Release focused on packaging automation, public release channels, and broader compatibility coverage.

Added

  • Development and nightly-style build publishing to TestPyPI from main using trusted publishing via GitHub Actions OIDC.
  • Additional test coverage for backend parity, packaging consistency, and release workflow support.
  • Monkey-patching support for baseline replacement workflows, including py_vollib_vectorized compatibility-oriented patch helpers.

Changed

  • Versioning is now derived from Git tags via VCS-based build metadata, so stable PyPI releases are tag-driven and development snapshots use .devN versions automatically.

0.1.1 — 2026-03-26

First public release after the initial beta version.

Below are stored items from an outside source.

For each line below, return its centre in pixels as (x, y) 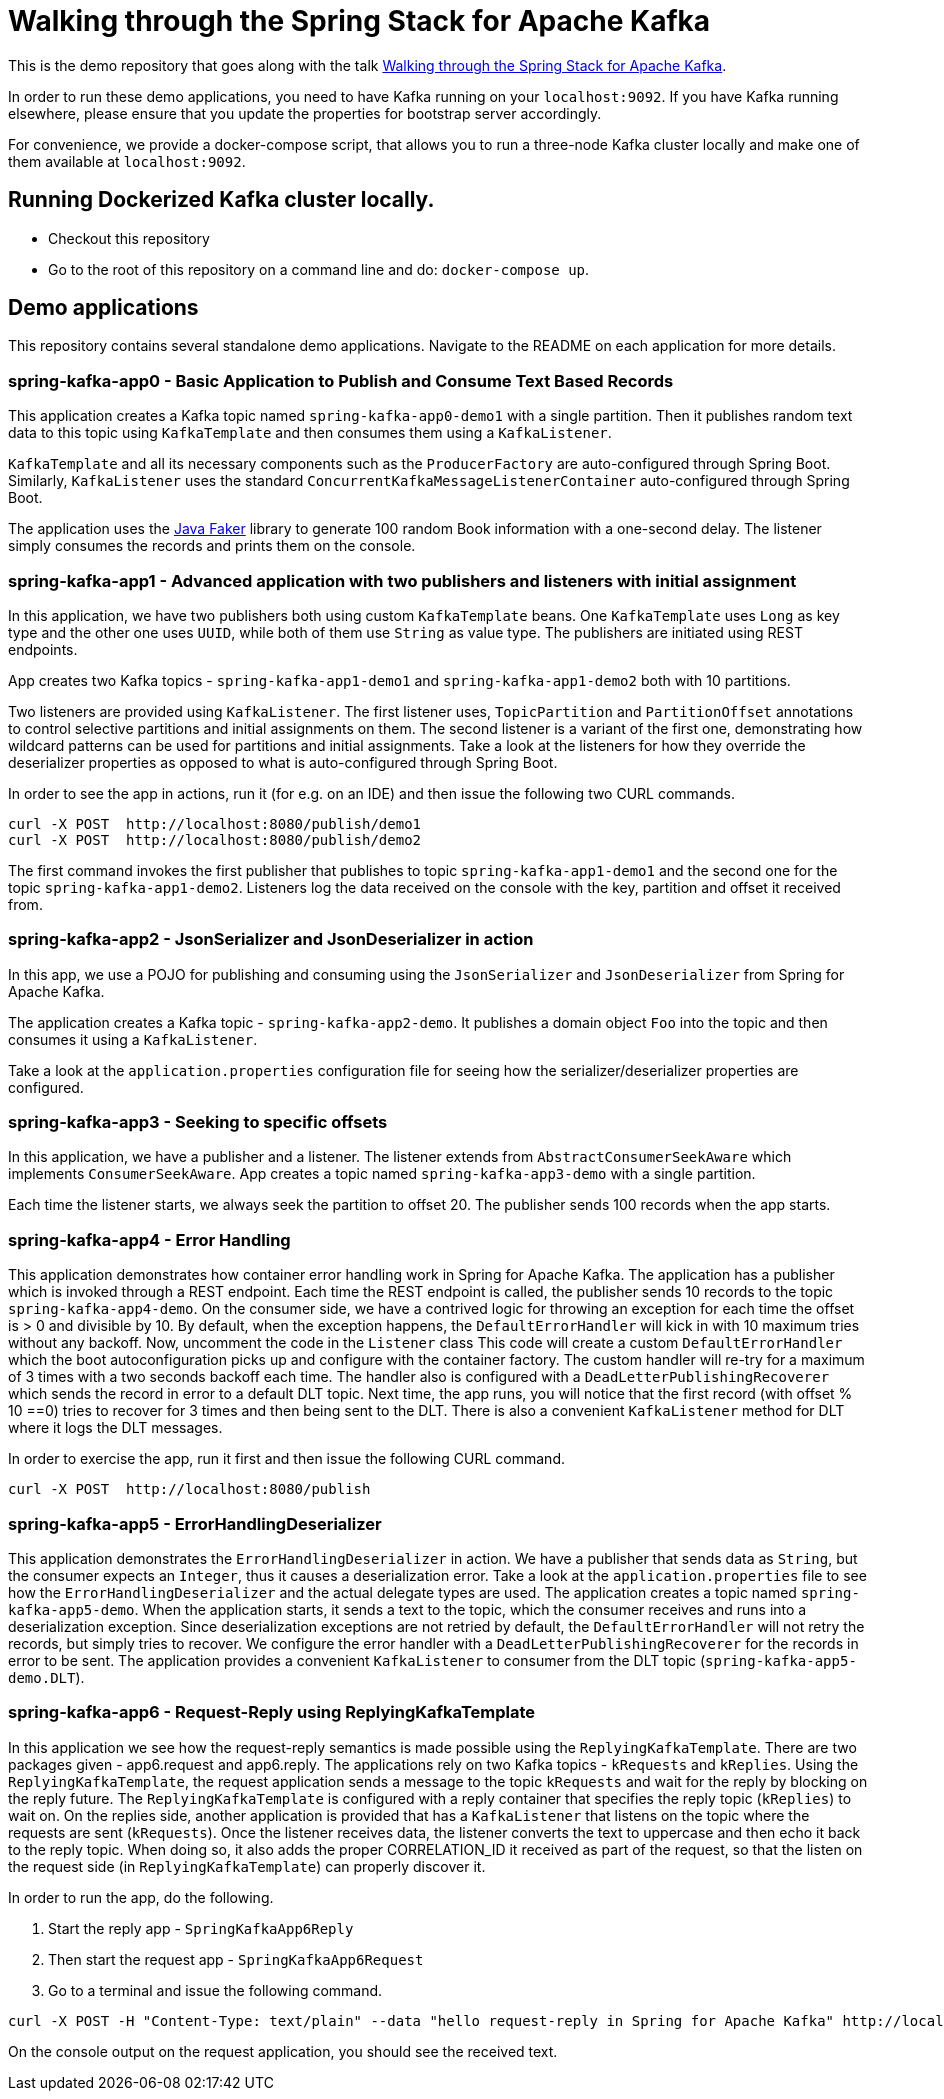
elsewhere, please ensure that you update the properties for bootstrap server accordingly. (305, 113)
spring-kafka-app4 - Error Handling (149, 1239)
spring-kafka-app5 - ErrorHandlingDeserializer (195, 1523)
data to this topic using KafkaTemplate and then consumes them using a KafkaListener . (310, 433)
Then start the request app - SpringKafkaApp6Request (236, 1959)
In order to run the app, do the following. (141, 1897)
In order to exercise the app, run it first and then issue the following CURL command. (286, 1459)
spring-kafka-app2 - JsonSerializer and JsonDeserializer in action (271, 939)
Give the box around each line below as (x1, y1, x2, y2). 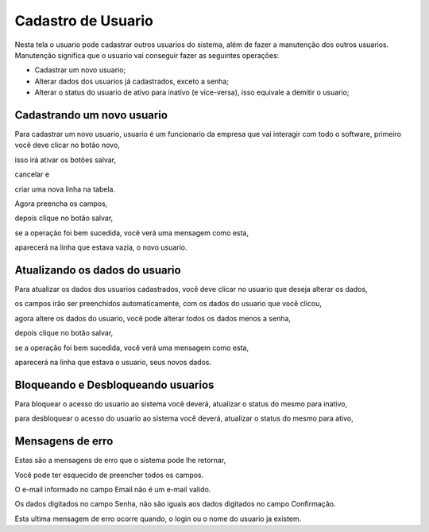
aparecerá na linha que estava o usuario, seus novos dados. (14, 358, 212, 367)
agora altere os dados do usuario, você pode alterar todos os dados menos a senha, (14, 313, 292, 323)
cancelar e (14, 169, 50, 179)
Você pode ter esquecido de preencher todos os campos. (14, 470, 204, 480)
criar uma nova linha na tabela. (14, 184, 115, 194)
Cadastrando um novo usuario (14, 108, 168, 122)
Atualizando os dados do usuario (14, 263, 182, 277)
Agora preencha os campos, (14, 199, 108, 208)
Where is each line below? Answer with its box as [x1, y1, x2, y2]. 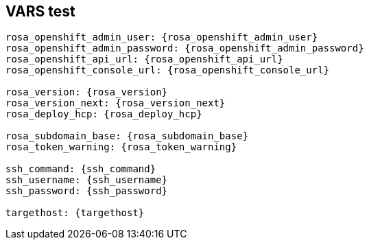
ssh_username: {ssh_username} [5, 174, 168, 186]
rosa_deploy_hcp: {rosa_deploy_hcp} [5, 108, 202, 120]
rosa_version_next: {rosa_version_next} [5, 97, 226, 109]
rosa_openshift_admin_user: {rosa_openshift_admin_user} [5, 32, 318, 43]
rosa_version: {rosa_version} [5, 86, 168, 98]
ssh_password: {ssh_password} [5, 185, 168, 197]
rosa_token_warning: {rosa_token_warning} [5, 141, 237, 153]
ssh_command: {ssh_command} [5, 163, 156, 175]
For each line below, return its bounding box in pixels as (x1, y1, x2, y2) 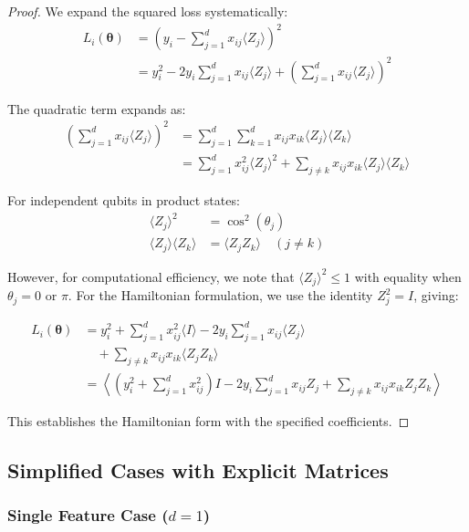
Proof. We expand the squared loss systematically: (7, 2, 288, 20)
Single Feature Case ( (7, 504, 169, 527)
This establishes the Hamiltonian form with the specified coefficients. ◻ (7, 412, 410, 431)
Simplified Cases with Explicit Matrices (7, 456, 389, 485)
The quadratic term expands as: (7, 99, 186, 118)
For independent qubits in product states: (7, 191, 240, 210)
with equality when (354, 266, 462, 286)
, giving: (413, 286, 459, 305)
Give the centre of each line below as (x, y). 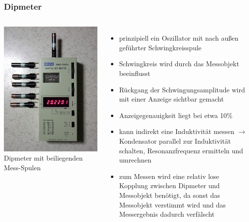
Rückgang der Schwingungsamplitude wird (182, 89)
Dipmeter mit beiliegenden (43, 158)
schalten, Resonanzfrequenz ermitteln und (181, 150)
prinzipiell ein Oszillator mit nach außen (179, 38)
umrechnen (135, 160)
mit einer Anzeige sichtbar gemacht (171, 99)
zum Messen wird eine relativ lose (169, 176)
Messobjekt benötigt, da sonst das (170, 195)
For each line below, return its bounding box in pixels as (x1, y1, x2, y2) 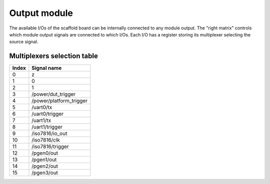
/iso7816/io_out (31, 130, 67, 137)
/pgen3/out (31, 170, 58, 177)
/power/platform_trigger (31, 97, 87, 104)
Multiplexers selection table (9, 52, 98, 60)
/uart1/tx (31, 117, 51, 124)
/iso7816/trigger (31, 143, 69, 150)
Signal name (31, 65, 62, 72)
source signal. (9, 39, 38, 45)
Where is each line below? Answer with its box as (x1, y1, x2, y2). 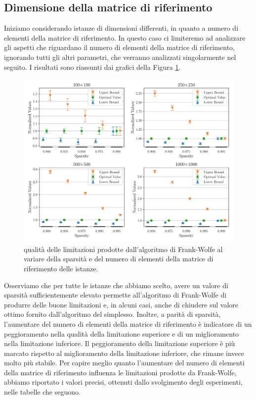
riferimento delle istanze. (24, 263, 98, 273)
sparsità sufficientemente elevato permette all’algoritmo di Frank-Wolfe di (4, 290, 227, 300)
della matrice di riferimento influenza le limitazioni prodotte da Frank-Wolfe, (4, 367, 237, 377)
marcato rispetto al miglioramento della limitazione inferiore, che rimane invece (4, 348, 245, 358)
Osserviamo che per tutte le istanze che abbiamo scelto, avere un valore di (4, 280, 228, 290)
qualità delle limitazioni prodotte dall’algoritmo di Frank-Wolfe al (24, 244, 223, 254)
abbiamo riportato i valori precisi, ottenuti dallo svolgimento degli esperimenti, (4, 377, 243, 387)
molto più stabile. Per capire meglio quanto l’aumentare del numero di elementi (4, 357, 245, 368)
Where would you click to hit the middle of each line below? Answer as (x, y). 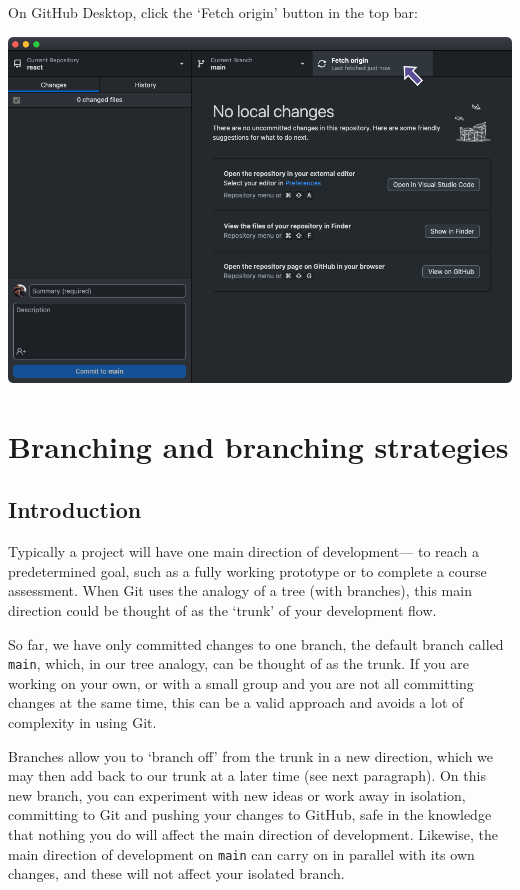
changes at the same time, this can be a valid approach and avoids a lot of (236, 702)
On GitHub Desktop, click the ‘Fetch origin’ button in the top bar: (213, 12)
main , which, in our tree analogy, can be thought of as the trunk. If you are (238, 663)
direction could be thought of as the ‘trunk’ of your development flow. (222, 610)
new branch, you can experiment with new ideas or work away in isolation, (237, 794)
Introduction (75, 509)
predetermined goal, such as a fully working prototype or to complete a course (247, 570)
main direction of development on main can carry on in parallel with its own (241, 853)
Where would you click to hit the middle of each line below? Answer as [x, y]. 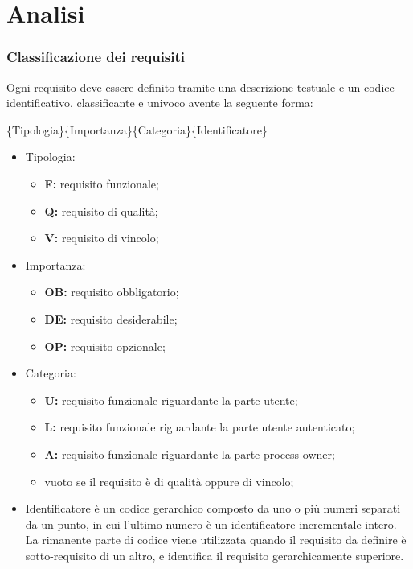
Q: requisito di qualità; [101, 210]
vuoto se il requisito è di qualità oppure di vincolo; [169, 481]
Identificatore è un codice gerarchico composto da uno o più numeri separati [213, 508]
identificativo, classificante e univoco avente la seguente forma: [160, 103]
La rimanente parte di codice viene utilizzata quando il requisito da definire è [216, 540]
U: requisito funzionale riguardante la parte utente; [171, 400]
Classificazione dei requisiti [96, 57]
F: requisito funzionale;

This release improves runtime correctness, tightens packaging and typing metadata, and aligns backend behaviour across NumPy, PyTorch, and JAX.

Fixed

  • price_dataframe now raises explicit ValueError exceptions instead of relying on bare assert guards.
  • The JAX implied-volatility backend now returns NaN for below-intrinsic and zero-price inputs, matching NumPy and PyTorch behaviour.
  • Backend configuration is now standardized on FAST_VOLLIB_BACKEND;

Added

  • py.typed marker for PEP 561-compatible downstream type-checking.
  • Packaging metadata improvements, including explicit mypy configuration and updated Python version support metadata.

0.1.0 — 2026-03-22

Features

  • Pricingfast_black, fast_black_scholes, fast_black_scholes_merton with full NumPy vectorization and broadcasting.
  • Implied Volatilityfast_implied_volatility and fast_implied_volatility_black using Halley's method with a compiled bisection fallback (~10 M solves / s on CPU).
  • Greeksvectorized_delta, vectorized_gamma, vectorized_theta, vectorized_rho, vectorized_vega, and get_all_greeks.
  • Backend routing — pluggable NumPy, PyTorch, and JAX backends with automatic resolution (FAST_VOLLIB_BACKEND env var, set_backend(), per-call backend= kwarg).
  • DataFrame helperprice_dataframe for end-to-end pricing, IV solving, and Greek computation on a pandas.DataFrame.
  • Compatibility — patch helpers for py_vollib and py_vollib_vectorized namespaces at runtime.

Fixed

  • Corrected Black-76 forward pricing formula (q = r, not q = 0).
  • Added below-intrinsic NaN guard in the PyTorch IV solver.

Performance

  • Pre-computed CDF symmetry (N(-x) = 1 - N(x)) eliminating 5 redundant CDF evaluations per option in the Greeks hot path.
  • Reduced CDF calls in pricing hot path using the same symmetry identity.
  • Compiled bisection fallback yields a 16× throughput improvement on large WRDS-scale datasets compared to the pure Python fallback.